Problem to work on — All of the entries need to be printed again exactly; pictures are the only thing to omit.

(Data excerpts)
::::
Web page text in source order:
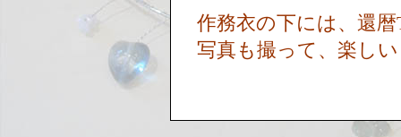
作務衣の下には、還
写真も撮って、楽し
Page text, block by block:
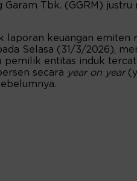
Garam Tbk. (GGRM)
laporan keuangan
Selasa (31/3/2026),
pemilik entitas induk
secara year on year
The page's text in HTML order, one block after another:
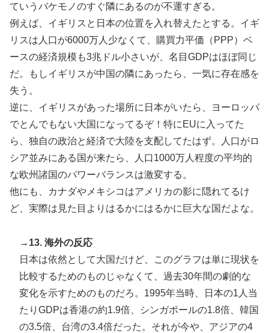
::::
Response to this exercise —
Web page text in source order:
作務衣の下には、還
写真も撮って、楽し
Page text, block by block:
Garam Tbk. (GGRM)
laporan keuangan
Selasa (31/3/2026),
pemilik entitas induk
secara year on year
The page's text in HTML order, one block after another:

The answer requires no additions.